Entries taken from a collection
•••••

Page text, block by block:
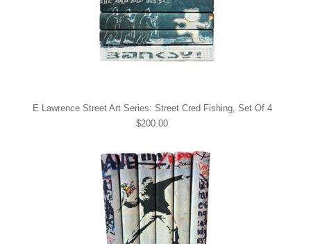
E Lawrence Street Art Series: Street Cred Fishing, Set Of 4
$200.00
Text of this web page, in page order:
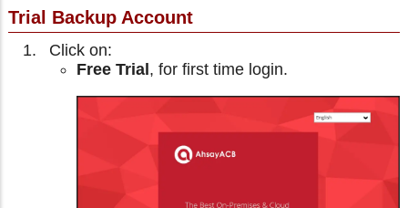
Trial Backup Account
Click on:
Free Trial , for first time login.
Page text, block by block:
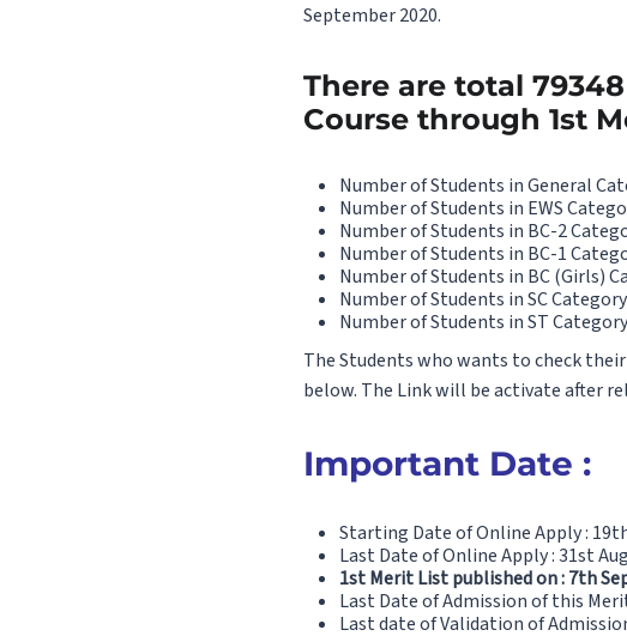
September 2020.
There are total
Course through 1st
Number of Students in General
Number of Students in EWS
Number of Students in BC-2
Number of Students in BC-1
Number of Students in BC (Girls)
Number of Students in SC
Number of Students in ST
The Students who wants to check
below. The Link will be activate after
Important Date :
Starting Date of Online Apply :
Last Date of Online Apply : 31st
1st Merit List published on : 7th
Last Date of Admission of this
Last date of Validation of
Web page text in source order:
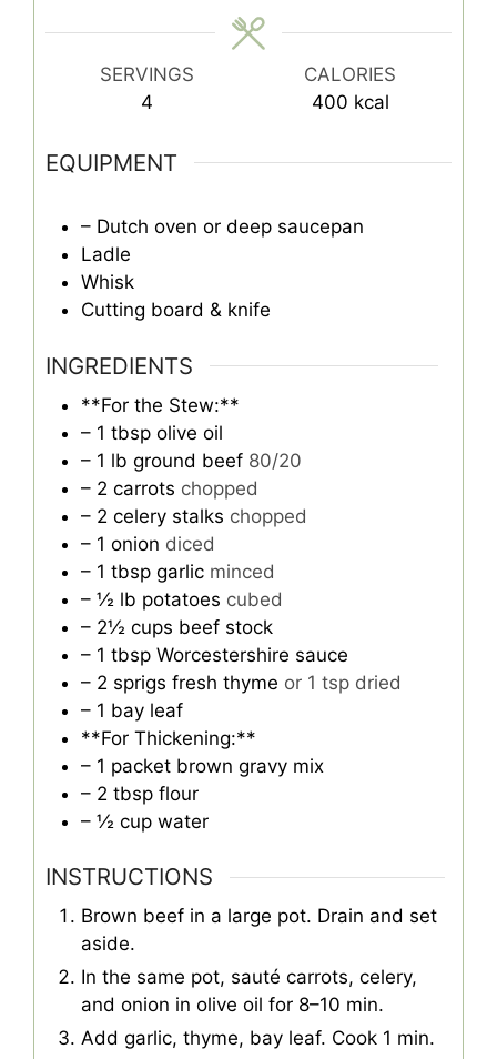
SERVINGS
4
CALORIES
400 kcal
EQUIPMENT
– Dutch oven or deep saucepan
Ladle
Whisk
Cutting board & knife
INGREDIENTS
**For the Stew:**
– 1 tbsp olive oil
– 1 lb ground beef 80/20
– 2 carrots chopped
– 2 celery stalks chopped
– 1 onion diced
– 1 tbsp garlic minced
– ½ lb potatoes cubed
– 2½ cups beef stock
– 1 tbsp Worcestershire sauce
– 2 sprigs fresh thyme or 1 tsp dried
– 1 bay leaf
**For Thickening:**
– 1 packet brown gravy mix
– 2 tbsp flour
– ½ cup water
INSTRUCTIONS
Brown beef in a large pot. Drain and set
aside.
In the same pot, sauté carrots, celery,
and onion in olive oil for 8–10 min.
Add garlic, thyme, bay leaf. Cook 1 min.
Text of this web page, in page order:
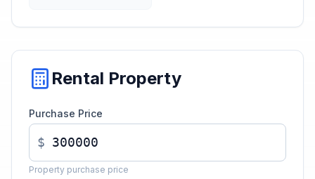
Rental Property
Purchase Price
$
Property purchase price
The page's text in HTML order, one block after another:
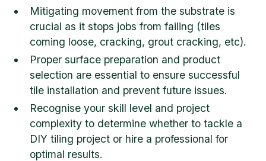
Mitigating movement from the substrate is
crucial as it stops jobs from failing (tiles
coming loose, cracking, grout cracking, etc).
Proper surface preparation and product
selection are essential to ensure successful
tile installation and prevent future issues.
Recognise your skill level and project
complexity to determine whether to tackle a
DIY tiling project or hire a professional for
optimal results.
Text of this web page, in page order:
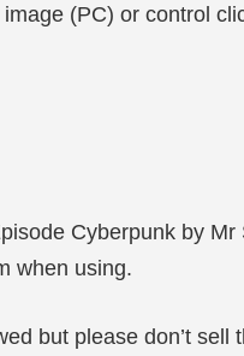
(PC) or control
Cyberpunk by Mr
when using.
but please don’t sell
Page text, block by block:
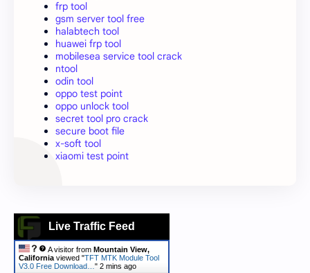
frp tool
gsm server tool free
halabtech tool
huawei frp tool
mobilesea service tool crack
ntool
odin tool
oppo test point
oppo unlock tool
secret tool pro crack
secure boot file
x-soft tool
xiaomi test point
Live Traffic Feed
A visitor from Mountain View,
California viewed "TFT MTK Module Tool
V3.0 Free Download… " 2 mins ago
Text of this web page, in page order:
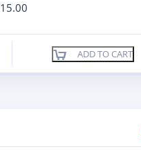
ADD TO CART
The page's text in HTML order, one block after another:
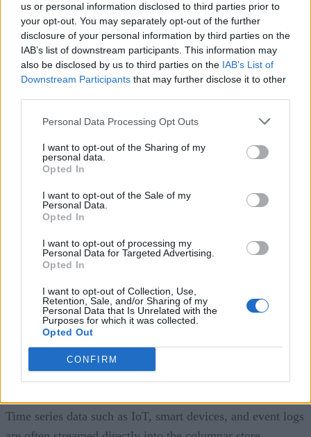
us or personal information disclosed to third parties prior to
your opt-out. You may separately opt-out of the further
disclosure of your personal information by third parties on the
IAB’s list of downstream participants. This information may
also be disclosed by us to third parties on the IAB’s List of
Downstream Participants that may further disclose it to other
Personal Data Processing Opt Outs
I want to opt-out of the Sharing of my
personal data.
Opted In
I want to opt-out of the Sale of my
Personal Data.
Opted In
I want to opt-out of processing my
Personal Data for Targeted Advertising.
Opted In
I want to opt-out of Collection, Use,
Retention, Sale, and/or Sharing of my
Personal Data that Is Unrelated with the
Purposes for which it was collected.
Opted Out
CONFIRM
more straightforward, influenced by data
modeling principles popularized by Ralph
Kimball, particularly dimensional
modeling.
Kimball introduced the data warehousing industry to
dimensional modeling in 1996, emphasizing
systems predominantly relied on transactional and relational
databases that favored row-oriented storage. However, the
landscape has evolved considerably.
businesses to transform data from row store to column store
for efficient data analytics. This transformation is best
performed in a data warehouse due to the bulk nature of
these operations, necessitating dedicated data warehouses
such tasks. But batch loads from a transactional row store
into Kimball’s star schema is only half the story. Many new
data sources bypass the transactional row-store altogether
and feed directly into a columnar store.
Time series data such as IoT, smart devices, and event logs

•••••

■ WHAT IS REQUIRED
List every line from the entries above in which "olive" appears.

■ OUTPUT OF THE TASK
– 1 tbsp olive oil
and onion in olive oil for 8–10 min.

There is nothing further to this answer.